Originally created by @jeffcpullen on GitHub (Feb 25, 2024).
Original GitHub issue: https://github.com/ollama/ollama/issues/2749

Originally assigned to: @dhiltgen on GitHub.

Problem Summary

When using AMD GPUs with ROCm, ollama will fail to find the librocm_smi64.so library if it was not installed in the hardcoded path set with MR #2553 . It will not search any of the system library paths such as /lib64/.

The specific bit of code below does not work for Fedora systems as the rocm-smi-devel package installs it at lib64/librocm_smi64.so.

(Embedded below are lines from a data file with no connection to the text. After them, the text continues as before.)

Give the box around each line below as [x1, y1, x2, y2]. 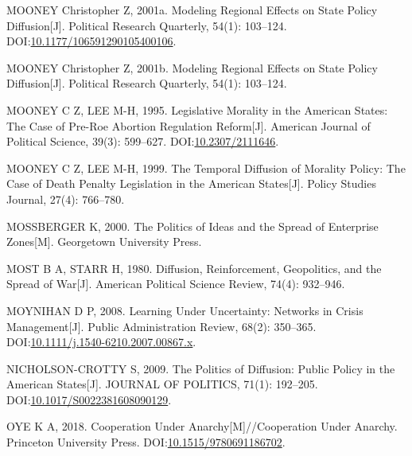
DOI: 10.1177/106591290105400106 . [6, 33, 177, 49]
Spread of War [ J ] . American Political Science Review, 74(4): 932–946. [6, 275, 345, 292]
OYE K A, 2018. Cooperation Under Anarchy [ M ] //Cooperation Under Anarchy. [6, 418, 398, 435]
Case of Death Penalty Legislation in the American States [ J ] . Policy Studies [6, 175, 376, 192]
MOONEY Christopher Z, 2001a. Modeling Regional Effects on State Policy [6, 2, 378, 18]
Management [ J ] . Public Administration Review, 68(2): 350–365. [6, 318, 317, 334]
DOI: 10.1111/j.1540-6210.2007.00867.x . [6, 333, 196, 350]
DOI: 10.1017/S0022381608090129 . [6, 391, 172, 407]
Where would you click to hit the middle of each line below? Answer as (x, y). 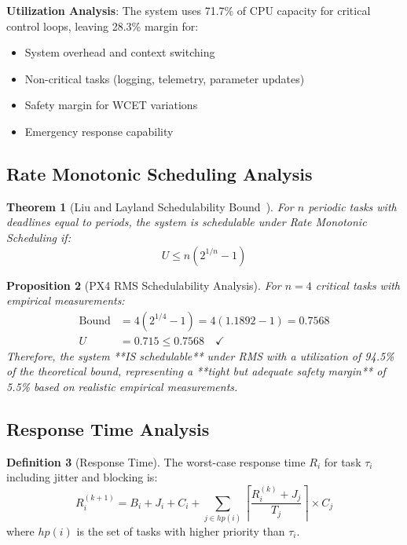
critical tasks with (358, 285)
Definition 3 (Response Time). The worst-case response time (156, 461)
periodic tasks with (352, 206)
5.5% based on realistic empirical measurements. (122, 386)
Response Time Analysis (108, 428)
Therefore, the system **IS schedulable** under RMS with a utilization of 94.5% (200, 355)
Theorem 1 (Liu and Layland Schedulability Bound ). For (150, 206)
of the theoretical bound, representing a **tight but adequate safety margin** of (196, 371)
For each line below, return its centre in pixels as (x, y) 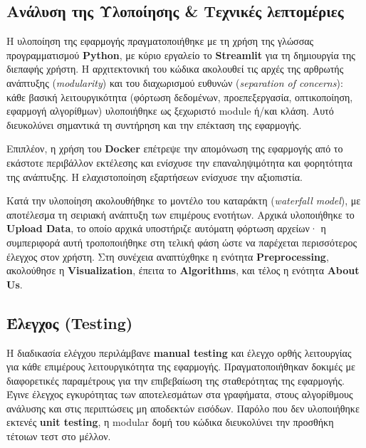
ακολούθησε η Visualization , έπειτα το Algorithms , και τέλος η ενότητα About (183, 270)
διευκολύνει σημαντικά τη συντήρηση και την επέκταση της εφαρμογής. (154, 124)
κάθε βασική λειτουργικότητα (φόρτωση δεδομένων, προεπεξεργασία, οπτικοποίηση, (180, 97)
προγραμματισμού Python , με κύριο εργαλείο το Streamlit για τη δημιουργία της (181, 54)
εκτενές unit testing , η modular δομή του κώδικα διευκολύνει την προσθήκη (170, 422)
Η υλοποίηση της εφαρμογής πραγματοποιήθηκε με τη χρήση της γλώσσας (160, 41)
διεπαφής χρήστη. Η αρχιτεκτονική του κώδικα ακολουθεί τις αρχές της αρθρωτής (175, 69)
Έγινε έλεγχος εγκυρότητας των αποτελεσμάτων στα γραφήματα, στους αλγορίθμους (180, 394)
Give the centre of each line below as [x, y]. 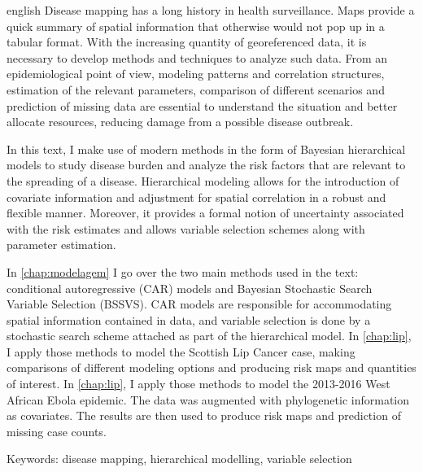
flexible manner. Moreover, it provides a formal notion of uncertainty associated [205, 213]
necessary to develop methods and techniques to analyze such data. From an [197, 57]
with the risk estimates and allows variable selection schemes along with [186, 228]
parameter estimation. [61, 245]
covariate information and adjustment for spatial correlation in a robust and [196, 197]
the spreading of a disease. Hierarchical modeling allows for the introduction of [203, 180]
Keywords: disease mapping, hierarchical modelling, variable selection [179, 459]
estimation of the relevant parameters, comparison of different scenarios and [196, 89]
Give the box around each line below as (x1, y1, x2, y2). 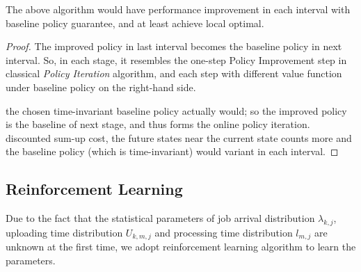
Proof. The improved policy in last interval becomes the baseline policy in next (6, 39, 342, 54)
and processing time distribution (154, 225, 293, 239)
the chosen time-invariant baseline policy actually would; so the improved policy (6, 103, 347, 118)
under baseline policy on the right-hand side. (6, 79, 196, 94)
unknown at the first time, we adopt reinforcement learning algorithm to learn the (6, 239, 356, 254)
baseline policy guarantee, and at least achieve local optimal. (6, 15, 264, 30)
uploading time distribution (6, 225, 123, 239)
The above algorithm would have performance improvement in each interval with (6, 2, 351, 16)

var RocmLinuxGlobs = []string{
	"/opt/rocm*/lib*/librocm_smi64.so*",

e95b896790/gpu/gpu.go (L57C1-L59C2)

Errors observed

Checking that the library is installed

$ ldconfig -p | grep rocm
	librocm_smi64.so.5 (libc6,x86-64) => /lib64/librocm_smi64.so.5
	librocm_smi64.so (libc6,x86-64) => /lib64/librocm_smi64.so

Starting ollama v0.1.27

$ ollama serve
time=2024-02-25T14:23:31.275-05:00 level=INFO source=images.go:710 msg="total blobs: 0"
time=2024-02-25T14:23:31.276-05:00 level=INFO source=images.go:717 msg="total unused blobs removed: 0"
time=2024-02-25T14:23:31.277-05:00 level=INFO source=routes.go:1019 msg="Listening on 127.0.0.1:11434 (version 0.1.27)"
time=2024-02-25T14:23:31.277-05:00 level=INFO source=payload_common.go:107 msg="Extracting dynamic libraries..."
time=2024-02-25T14:23:34.444-05:00 level=INFO source=payload_common.go:146 msg="Dynamic LLM libraries [cuda_v11 cpu rocm_v5 rocm_v6 cpu_avx2 cpu_avx]"
time=2024-02-25T14:23:34.444-05:00 level=INFO source=gpu.go:94 msg="Detecting GPU type"
time=2024-02-25T14:23:34.444-05:00 level=INFO source=gpu.go:265 msg="Searching for GPU management library libnvidia-ml.so"
time=2024-02-25T14:23:34.449-05:00 level=INFO source=gpu.go:311 msg="Discovered GPU libraries: []"
time=2024-02-25T14:23:34.449-05:00 level=INFO source=gpu.go:265 msg="Searching for GPU management library librocm_smi64.so"
time=2024-02-25T14:23:34.449-05:00 level=INFO source=gpu.go:311 msg="Discovered GPU libraries: []"
time=2024-02-25T14:23:34.449-05:00 level=INFO source=cpu_common.go:11 msg="CPU has AVX2"
time=2024-02-25T14:23:34.449-05:00 level=INFO source=routes.go:1042 msg="no GPU detected"

Workaround

Added a symlink to the expected path of '/opt/rocm*/lib*/librocm_smi64.so' manually.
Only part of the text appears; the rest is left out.